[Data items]

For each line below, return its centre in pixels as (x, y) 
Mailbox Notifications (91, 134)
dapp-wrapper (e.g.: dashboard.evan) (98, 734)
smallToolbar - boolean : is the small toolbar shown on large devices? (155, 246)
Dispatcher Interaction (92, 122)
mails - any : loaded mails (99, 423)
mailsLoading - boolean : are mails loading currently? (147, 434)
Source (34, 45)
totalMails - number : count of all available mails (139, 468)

--

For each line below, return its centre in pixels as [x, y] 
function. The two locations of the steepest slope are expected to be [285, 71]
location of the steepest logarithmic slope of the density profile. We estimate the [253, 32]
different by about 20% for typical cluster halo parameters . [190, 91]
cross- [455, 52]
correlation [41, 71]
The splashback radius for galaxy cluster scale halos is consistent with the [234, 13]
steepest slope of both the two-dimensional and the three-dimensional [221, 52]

* * *

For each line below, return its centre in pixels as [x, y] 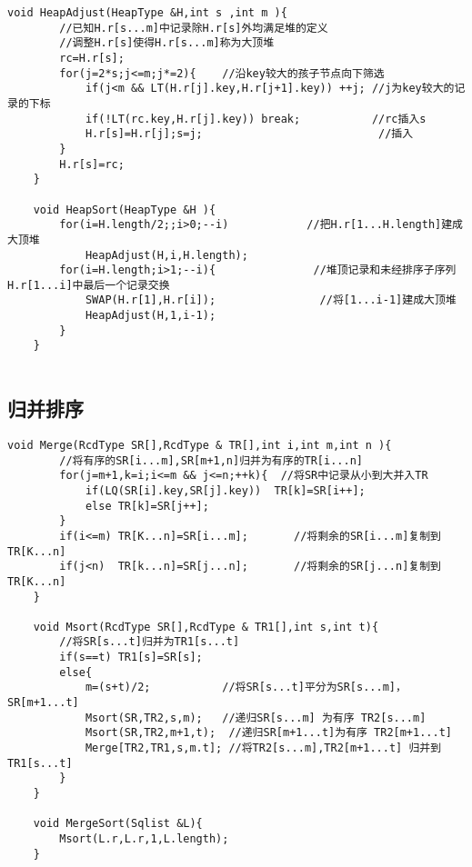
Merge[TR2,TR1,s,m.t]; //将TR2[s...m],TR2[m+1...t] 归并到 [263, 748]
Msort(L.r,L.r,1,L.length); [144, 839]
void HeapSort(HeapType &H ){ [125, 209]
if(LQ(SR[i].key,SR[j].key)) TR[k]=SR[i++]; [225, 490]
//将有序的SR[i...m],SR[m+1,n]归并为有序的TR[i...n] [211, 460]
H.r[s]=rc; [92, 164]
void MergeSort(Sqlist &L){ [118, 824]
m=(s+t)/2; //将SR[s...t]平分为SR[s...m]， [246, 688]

◆ **WORK ITEM**: From the data above, output only the lines between the line containing "pixels as (x, y)" and the line containing "totalMails - number", inclusive, exactly as written.

◆ **TASK SOLUTION**:
For each line below, return its centre in pixels as (x, y) 
Mailbox Notifications (91, 134)
dapp-wrapper (e.g.: dashboard.evan) (98, 734)
smallToolbar - boolean : is the small toolbar shown on large devices? (155, 246)
Dispatcher Interaction (92, 122)
mails - any : loaded mails (99, 423)
mailsLoading - boolean : are mails loading currently? (147, 434)
Source (34, 45)
totalMails - number : count of all available mails (139, 468)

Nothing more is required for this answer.